At issue in this case are the agreements' scope and the government's approval/ratification. These questions are linked closely. There are facts which indicate that senior Customs officials knew about the plaintiffs, their activities and the agreement. At a minimum they may have acquiesced to lower-level officials' representations that a contract did exist. On the other end of the spectrum, those senior officials may have either approved or ratified the contract. Howard and Tucker must show at trial that those Customs officials with actual authority to bind the government to such agreements acted in such a way that a contract was formed. Further, they must show that those officials knew: 1) the facts surrounding the agreement; 2) the nature of that obligation; and 3) the scope of the agreement.

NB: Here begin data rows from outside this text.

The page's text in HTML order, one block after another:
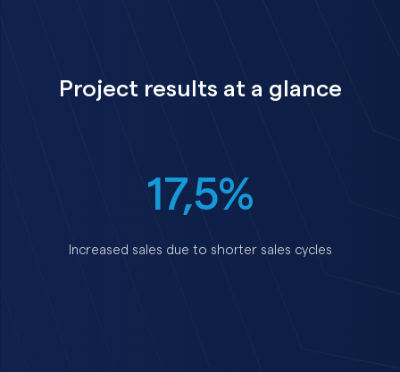
Project results at a glance
17,5%
Increased sales due to shorter sales cycles
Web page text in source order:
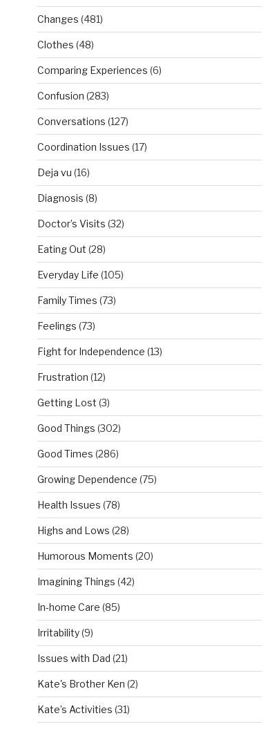
Changes (481)
Clothes (48)
Comparing Experiences (6)
Confusion (283)
Conversations (127)
Coordination Issues (17)
Deja vu (16)
Diagnosis (8)
Doctor’s Visits (32)
Eating Out (28)
Everyday Life (105)
Family Times (73)
Feelings (73)
Fight for Independence (13)
Frustration (12)
Getting Lost (3)
Good Things (302)
Good Times (286)
Growing Dependence (75)
Health Issues (78)
Highs and Lows (28)
Humorous Moments (20)
Imagining Things (42)
In-home Care (85)
Irritability(9)
Issues with Dad (21)
Kate's Brother Ken (2)
Kate’s Activities (31)
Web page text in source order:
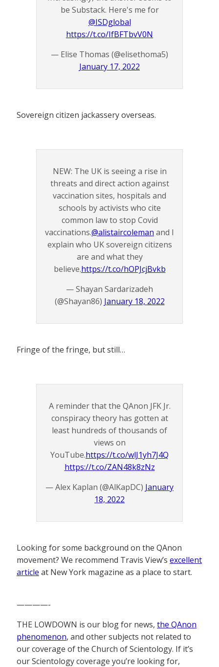
be Substack. Here's me for
@ISDglobal
https://t.co/IfBFTbvV0N
— Elise Thomas (@elisethoma5)
January 17, 2022
Sovereign citizen jackassery overseas.
NEW: The UK is seeing a rise in
threats and direct action against
vaccination sites, hospitals and
schools by activists who cite
common law to stop Covid
vaccinations.@alistaircoleman and I
explain who UK sovereign citizens
are and what they
believe.https://t.co/hOPJcjBvkb
— Shayan Sardarizadeh
(@Shayan86) January 18, 2022
Fringe of the fringe, but still…
A reminder that the QAnon JFK Jr.
conspiracy theory has gotten at
least hundreds of thousands of
views on
YouTube.https://t.co/wlJ1yh7J4Q
https://t.co/ZAN48k8zNz
— Alex Kaplan (@AlKapDC) January
18, 2022
Looking for some background on the QAnon
movement? We recommend Travis View’s excellent
article at New York magazine as a place to start.
————-
THE LOWDOWN is our blog for news, the QAnon
phenomenon, and other subjects not related to
our coverage of the Church of Scientology. If it’s
our Scientology coverage you’re looking for,
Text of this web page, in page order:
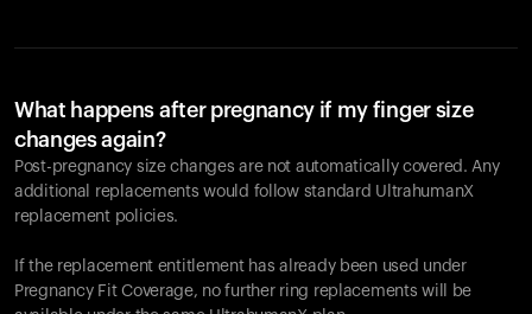
What happens after pregnancy if my finger size
changes again?
Post-pregnancy size changes are not automatically covered. Any
additional replacements would follow standard UltrahumanX
replacement policies.
If the replacement entitlement has already been used under
Pregnancy Fit Coverage, no further ring replacements will be
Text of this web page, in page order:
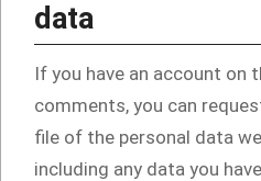
data
If you have an account on
comments, you can
file of the personal data
including any data you
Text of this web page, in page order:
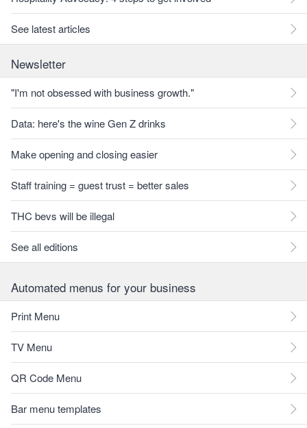
See latest articles
Newsletter
"I'm not obsessed with business growth."
Data: here's the wine Gen Z drinks
Make opening and closing easier
Staff training = guest trust = better sales
THC bevs will be illegal
See all editions
Automated menus for your business
Print Menu
TV Menu
QR Code Menu
Bar menu templates
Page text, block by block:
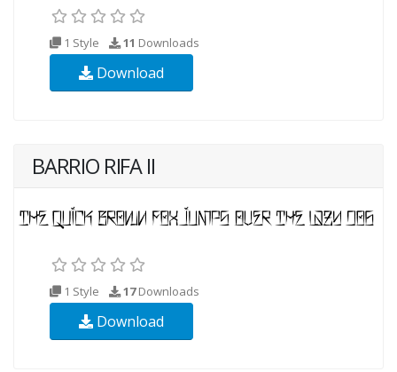
1 Style 11 Downloads
Download
BARRIO RIFA II
1 Style 17Downloads
Download
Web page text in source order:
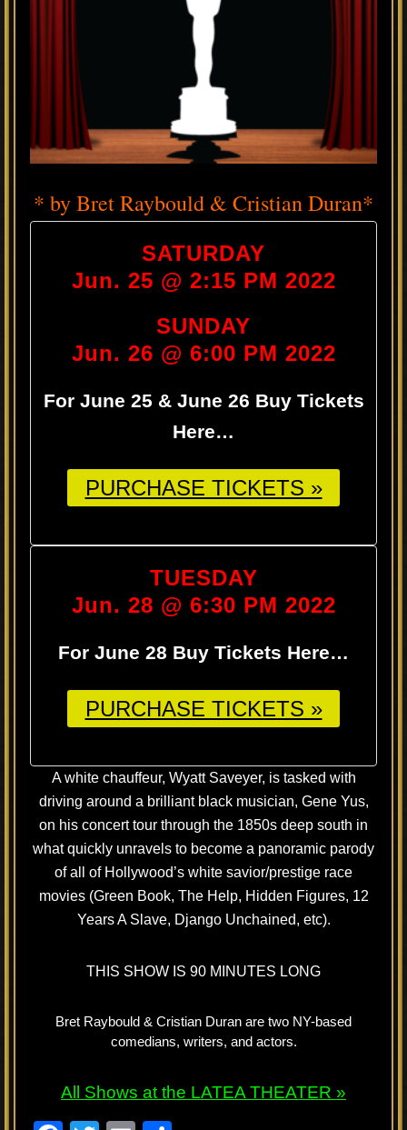
* by Bret Raybould & Cristian Duran*
SATURDAY
Jun. 25 @ 2:15 PM 2022
SUNDAY
Jun. 26 @ 6:00 PM 2022
For June 25 & June 26 Buy Tickets
Here…
PURCHASE TICKETS »
TUESDAY
Jun. 28 @ 6:30 PM 2022
For June 28 Buy Tickets Here…
PURCHASE TICKETS »
A white chauffeur, Wyatt Saveyer, is tasked with
driving around a brilliant black musician, Gene Yus,
on his concert tour through the 1850s deep south in
what quickly unravels to become a panoramic parody
of all of Hollywood’s white savior/prestige race
movies (Green Book, The Help, Hidden Figures, 12
Years A Slave, Django Unchained, etc).
THIS SHOW IS 90 MINUTES LONG
Bret Raybould & Cristian Duran are two NY-based
comedians, writers, and actors.
All Shows at the LATEA THEATER »
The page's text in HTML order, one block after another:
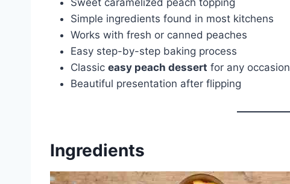
Simple ingredients found in most kitchens
Works with fresh or canned peaches
Easy step-by-step baking process
Classic easy peach dessert for any occasion
Beautiful presentation after flipping
Ingredients
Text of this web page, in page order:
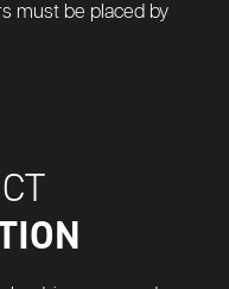
must be placed by
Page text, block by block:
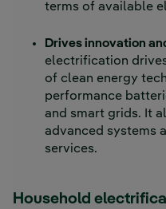
terms of available
Drives innovation
electrification
of clean energy
performance
and smart grids. It
advanced systems
services.
Household
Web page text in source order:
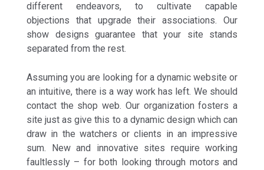
different endeavors, to cultivate capable
objections that upgrade their associations. Our
show designs guarantee that your site stands
separated from the rest.
Assuming you are looking for a dynamic website or
an intuitive, there is a way work has left. We should
contact the shop web. Our organization fosters a
site just as give this to a dynamic design which can
draw in the watchers or clients in an impressive
sum. New and innovative sites require working
faultlessly – for both looking through motors and
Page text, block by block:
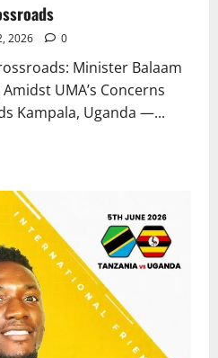
2026 0
Minister Balaam
UMA’s Concerns
Kampala, Uganda —...

The plaintiffs also allege that the government is estopped from denying compensation to them. They claim that the government's actions were such that estoppel applies against the government in this case. Equitable estoppel does not exist against the government as it would against a private party. Office of Personnel Management v. Richmond, — U.S.-, 110 S.Ct. 2465, 2468, 110 L.Ed.2d 387 (1990). Indeed, the doctrine has been extremely narrowed in use against the government. The court holds that the government has neither shown that equitable estoppel has been eliminated, nor has it shown that the plaintiff would fail under any of the prongs of the test for equitable estoppel in Richmond and the various Court of Claims cases (e.g., Emeco Industr., Inc. v. United States, 202 Ct.Cl. 1006, 1015, 485 F.2d 652 (1973); Branch Banking & Trust Co. v. United States, 120 Ct.Cl. 72, 88, 98 F.Supp. 757 (1951); Stevens Mfg. Co. v. United States, 80 Ct.Cl. 183, 192-93, 8 F.Supp. 720 (1934)). It is possible that in addition to the traditional four-part test for equitable estoppel, the plaintiffs may have to show affirmative misconduct. Cf. Immigration & Naturalization Serv. v. Miranda, 459 U.S. 14, 17-19, 103 S.Ct. 281, 282-284, 74 L.Ed.2d 12 (1982). Therefore, the defendant's Motion to Dismiss also must be denied on this count.

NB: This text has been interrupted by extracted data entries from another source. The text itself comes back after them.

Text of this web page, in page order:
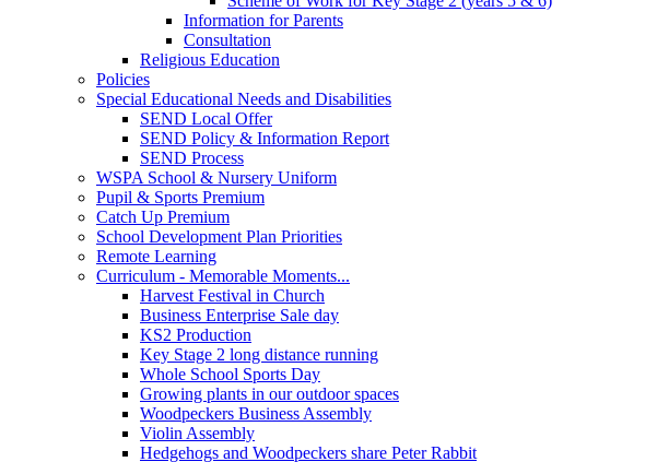
Information for Parents
Consultation
Religious Education
Policies
Special Educational Needs and Disabilities
SEND Local Offer
SEND Policy & Information Report
SEND Process
WSPA School & Nursery Uniform
Pupil & Sports Premium
Catch Up Premium
School Development Plan Priorities
Remote Learning
Curriculum - Memorable Moments...
Harvest Festival in Church
Business Enterprise Sale day
KS2 Production
Key Stage 2 long distance running
Whole School Sports Day
Growing plants in our outdoor spaces
Woodpeckers Business Assembly
Violin Assembly
Hedgehogs and Woodpeckers share Peter Rabbit
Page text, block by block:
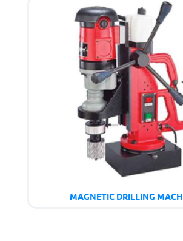
MAGNETIC DRILLING
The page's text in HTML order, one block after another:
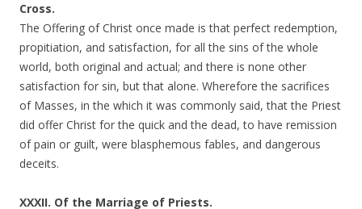
Cross.
The Offering of Christ once made is that perfect redemption,
propitiation, and satisfaction, for all the sins of the whole
world, both original and actual; and there is none other
satisfaction for sin, but that alone. Wherefore the sacrifices
of Masses, in the which it was commonly said, that the Priest
did offer Christ for the quick and the dead, to have remission
of pain or guilt, were blasphemous fables, and dangerous
deceits.
XXXII. Of the Marriage of Priests.
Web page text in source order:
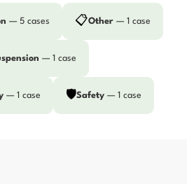
— 5 cases 📋Other — 1 case
— 1 case
— 1 case 🛡️Safety — 1 case
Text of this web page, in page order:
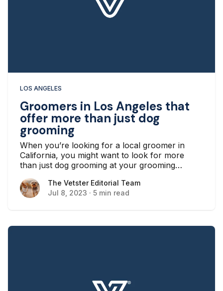
LOS ANGELES
Groomers in Los Angeles that
offer more than just dog
grooming
When you’re looking for a local groomer in
California, you might want to look for more
than just dog grooming at your grooming
establishment offers grooming for cats, nail
trimming for other animals, or other services
The Vetster Editorial Team
The Vetster Editorial Team
Jul 8, 2023 · 5 min read
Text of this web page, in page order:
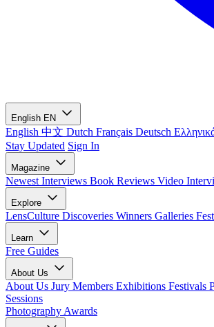
English EN
English 中文 Dutch Français Deutsch
Stay Updated Sign In
Magazine
Newest Interviews Book Reviews Video
Explore
LensCulture Discoveries Winners Galleries
Learn
Free Guides
About Us
About Us Jury Members Exhibitions Festivals
Sessions
Photography Awards
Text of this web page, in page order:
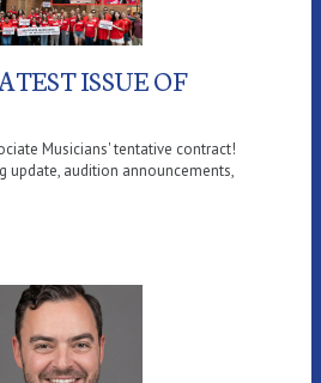
ISSUE OF
Musicians' tentative contract!
update, audition announcements,
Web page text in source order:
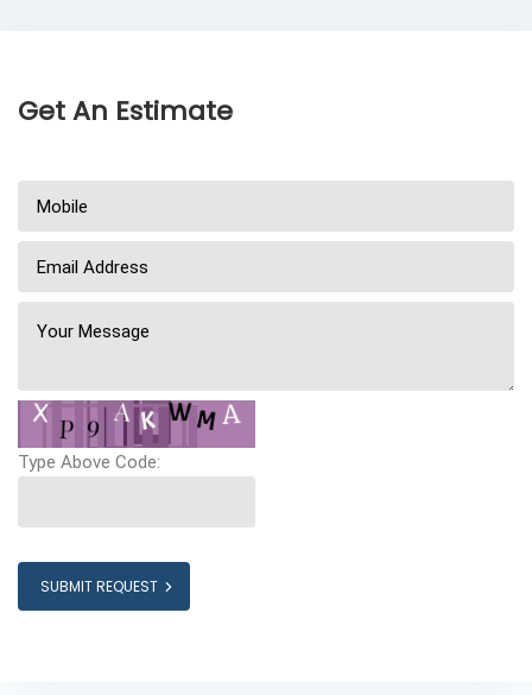
Get An Estimate
Type Above Code:
SUBMIT REQUEST

In sum the government has not met its burden under the law to show that this case must be dismissed for lack of jurisdiction. Had this proceeding been on cross-motions for summary judgment, or were the facts, which are available to the court presently, the only facts adduced at trial, the outcome likely would have been different. However, the court is here today to rule on the government's Motion to Dismiss. For the above stated reasons, the court denies the government's Motion to Dismiss. The government shall file its answer by July 31, 1991. Also, counsel shall file their joint proposed schedule for trial by July 31, 1991.
. The court notes that a protective order exists in the instant case. There is no protected information contained in this order.